• Prompt:
Wherever the line with "Public Shares 75,862,513 (48.92%)" sits in the listing below, transcribe from it up to and including the line with "your favorite Apple devices and services", exactly, and leave the remaining lines out.

(Excerpted records begins)

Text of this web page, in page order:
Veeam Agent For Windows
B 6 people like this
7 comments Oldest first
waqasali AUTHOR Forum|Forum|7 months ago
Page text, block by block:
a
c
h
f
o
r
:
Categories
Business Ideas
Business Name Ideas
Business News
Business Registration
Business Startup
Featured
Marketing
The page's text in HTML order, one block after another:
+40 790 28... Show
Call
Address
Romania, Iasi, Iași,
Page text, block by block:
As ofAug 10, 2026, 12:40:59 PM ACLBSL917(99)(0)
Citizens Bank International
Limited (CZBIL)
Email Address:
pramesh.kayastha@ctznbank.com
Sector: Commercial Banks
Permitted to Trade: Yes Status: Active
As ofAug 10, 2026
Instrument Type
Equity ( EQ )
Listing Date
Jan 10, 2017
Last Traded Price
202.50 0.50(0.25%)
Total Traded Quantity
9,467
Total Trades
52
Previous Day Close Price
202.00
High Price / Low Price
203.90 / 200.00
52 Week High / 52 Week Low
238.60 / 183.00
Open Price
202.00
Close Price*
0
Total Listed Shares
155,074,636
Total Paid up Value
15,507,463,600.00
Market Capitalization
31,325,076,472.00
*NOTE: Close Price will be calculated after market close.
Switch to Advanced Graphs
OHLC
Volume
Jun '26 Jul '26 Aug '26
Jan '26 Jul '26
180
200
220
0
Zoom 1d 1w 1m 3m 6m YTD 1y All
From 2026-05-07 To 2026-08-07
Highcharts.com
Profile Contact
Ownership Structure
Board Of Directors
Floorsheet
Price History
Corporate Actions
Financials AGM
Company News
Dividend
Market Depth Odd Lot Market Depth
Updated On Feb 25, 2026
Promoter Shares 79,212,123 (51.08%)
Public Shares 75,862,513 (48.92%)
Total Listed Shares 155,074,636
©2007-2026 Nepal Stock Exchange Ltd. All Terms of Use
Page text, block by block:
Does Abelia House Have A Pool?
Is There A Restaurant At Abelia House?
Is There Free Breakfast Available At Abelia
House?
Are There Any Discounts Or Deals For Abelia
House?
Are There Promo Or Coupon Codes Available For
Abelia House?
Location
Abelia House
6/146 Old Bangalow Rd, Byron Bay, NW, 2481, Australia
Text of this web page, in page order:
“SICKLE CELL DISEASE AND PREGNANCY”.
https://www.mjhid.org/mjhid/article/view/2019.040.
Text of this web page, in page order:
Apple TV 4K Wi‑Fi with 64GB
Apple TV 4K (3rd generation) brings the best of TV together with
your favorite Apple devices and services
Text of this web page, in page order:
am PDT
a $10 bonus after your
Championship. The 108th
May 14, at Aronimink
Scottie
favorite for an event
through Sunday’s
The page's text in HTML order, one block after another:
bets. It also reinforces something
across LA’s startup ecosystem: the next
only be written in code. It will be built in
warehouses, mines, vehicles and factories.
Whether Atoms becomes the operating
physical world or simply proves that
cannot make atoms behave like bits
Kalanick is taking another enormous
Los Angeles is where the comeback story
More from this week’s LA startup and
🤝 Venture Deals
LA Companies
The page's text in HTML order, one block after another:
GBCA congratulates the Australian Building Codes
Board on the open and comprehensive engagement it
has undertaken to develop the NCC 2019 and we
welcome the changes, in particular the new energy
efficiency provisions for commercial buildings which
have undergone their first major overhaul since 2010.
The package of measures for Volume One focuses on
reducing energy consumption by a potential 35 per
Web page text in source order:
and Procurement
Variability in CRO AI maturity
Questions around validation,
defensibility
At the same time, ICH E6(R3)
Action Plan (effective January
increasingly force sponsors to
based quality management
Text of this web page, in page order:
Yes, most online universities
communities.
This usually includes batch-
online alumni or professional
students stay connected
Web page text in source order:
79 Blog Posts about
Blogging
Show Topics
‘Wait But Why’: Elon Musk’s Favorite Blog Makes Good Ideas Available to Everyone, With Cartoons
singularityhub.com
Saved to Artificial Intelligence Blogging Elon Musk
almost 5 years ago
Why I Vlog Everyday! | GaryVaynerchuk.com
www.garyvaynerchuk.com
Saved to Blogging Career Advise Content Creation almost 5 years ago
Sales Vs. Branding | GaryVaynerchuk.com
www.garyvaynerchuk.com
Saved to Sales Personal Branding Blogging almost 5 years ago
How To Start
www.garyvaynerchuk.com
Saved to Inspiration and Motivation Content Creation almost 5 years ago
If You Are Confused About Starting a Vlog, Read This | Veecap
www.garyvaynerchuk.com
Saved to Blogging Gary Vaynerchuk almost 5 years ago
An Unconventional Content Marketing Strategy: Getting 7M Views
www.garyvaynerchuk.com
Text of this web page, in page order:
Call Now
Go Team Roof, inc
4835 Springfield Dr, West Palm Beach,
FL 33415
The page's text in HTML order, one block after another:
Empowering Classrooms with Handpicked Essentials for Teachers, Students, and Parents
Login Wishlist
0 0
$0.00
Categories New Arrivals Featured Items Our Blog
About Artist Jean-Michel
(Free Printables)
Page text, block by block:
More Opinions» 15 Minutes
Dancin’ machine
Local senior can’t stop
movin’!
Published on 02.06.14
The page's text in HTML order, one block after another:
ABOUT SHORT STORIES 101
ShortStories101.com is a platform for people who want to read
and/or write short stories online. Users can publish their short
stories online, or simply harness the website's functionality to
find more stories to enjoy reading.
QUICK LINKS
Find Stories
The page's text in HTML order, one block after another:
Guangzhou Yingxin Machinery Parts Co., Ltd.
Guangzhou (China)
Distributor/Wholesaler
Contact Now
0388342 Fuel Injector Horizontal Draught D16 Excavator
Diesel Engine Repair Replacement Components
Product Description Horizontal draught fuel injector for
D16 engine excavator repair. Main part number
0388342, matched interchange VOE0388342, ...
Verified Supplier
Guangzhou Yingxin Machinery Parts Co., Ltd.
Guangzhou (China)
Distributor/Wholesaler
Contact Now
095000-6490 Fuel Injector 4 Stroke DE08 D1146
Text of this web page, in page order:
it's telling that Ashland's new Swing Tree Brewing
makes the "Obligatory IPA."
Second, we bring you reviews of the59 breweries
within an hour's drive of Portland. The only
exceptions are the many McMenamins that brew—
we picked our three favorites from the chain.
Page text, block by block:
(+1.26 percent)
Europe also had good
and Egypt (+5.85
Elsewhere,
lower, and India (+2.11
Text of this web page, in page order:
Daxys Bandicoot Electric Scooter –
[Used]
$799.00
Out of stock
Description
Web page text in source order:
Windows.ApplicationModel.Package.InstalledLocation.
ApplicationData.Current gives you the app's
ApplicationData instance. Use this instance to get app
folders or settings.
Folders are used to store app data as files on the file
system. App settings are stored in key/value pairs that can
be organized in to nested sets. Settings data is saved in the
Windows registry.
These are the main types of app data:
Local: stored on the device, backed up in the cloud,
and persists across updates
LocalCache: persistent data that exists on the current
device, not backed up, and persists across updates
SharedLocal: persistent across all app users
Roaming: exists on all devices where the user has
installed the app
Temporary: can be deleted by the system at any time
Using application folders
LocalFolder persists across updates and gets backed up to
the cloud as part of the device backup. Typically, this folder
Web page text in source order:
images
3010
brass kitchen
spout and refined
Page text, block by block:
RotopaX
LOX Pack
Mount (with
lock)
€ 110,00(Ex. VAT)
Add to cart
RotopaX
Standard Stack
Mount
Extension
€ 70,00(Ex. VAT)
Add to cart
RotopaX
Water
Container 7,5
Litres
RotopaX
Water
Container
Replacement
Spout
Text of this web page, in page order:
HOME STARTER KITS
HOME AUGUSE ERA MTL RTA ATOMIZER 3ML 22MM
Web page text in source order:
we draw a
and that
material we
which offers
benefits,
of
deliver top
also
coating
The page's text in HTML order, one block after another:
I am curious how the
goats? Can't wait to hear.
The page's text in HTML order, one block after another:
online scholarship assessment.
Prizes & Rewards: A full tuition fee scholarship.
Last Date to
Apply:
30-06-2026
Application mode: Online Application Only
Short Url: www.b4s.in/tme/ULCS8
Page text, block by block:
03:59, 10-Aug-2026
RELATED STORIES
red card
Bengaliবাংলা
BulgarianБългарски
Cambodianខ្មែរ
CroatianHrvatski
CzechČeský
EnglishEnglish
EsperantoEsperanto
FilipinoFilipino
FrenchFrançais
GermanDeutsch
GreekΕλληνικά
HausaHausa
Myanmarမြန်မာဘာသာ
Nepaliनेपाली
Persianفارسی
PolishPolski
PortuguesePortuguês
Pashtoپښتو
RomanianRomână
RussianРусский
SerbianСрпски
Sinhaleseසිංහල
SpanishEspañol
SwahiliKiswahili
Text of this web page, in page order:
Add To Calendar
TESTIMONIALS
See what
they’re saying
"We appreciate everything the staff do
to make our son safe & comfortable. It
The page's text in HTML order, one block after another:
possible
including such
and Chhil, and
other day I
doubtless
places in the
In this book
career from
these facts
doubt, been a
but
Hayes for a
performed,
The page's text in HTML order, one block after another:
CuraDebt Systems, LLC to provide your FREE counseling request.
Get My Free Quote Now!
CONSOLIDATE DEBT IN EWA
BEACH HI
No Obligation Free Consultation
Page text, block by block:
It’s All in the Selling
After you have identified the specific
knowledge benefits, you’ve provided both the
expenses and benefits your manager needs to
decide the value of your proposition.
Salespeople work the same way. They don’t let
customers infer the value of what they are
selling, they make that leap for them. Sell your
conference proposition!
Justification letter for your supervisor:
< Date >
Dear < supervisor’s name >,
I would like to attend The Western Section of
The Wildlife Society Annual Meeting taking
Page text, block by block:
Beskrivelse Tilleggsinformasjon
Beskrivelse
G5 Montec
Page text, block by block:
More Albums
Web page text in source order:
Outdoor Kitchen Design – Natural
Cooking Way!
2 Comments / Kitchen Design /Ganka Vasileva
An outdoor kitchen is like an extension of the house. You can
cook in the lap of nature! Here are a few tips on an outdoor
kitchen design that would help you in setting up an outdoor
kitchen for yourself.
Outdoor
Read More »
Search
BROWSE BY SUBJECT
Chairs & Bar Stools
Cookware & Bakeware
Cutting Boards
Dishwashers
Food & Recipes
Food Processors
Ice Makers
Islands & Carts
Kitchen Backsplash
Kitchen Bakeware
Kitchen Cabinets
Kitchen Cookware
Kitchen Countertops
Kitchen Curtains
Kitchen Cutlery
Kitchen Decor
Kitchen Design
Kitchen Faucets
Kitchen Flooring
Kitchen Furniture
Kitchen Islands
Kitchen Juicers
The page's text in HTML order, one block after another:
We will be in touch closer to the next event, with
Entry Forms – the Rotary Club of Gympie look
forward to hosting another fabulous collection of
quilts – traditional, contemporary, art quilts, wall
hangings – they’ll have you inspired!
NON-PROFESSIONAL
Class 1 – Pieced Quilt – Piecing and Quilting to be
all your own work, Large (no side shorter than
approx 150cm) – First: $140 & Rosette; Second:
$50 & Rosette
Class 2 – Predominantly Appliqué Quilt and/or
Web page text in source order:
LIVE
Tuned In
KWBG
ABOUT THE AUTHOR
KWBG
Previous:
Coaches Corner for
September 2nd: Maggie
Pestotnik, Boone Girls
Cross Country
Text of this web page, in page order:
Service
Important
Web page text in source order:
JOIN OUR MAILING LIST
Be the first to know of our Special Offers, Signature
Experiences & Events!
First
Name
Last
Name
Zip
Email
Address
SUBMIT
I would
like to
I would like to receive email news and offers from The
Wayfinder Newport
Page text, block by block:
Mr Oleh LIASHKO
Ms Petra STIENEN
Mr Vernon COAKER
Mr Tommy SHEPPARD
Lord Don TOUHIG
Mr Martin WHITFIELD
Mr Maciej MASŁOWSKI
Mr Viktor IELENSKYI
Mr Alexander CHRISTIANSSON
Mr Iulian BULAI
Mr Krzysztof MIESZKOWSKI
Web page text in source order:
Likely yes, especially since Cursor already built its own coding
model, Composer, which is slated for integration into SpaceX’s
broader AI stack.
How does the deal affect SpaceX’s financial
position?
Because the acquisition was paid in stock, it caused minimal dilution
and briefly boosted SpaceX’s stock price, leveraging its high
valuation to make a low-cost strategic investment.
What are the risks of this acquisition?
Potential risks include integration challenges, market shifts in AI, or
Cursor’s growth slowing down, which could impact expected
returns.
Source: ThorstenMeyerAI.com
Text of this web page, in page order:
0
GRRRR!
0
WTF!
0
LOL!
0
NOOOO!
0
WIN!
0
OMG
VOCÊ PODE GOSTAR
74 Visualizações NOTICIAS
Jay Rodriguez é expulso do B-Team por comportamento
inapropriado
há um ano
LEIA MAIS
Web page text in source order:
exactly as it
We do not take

(Excerpted records ends)

• Answer to the exercise:
Public Shares 75,862,513 (48.92%)
Total Listed Shares 155,074,636
©2007-2026 Nepal Stock Exchange Ltd. All Terms of Use
Page text, block by block:
Does Abelia House Have A Pool?
Is There A Restaurant At Abelia House?
Is There Free Breakfast Available At Abelia
House?
Are There Any Discounts Or Deals For Abelia
House?
Are There Promo Or Coupon Codes Available For
Abelia House?
Location
Abelia House
6/146 Old Bangalow Rd, Byron Bay, NW, 2481, Australia
Text of this web page, in page order:
“SICKLE CELL DISEASE AND PREGNANCY”.
https://www.mjhid.org/mjhid/article/view/2019.040.
Text of this web page, in page order:
Apple TV 4K Wi‑Fi with 64GB
Apple TV 4K (3rd generation) brings the best of TV together with
your favorite Apple devices and services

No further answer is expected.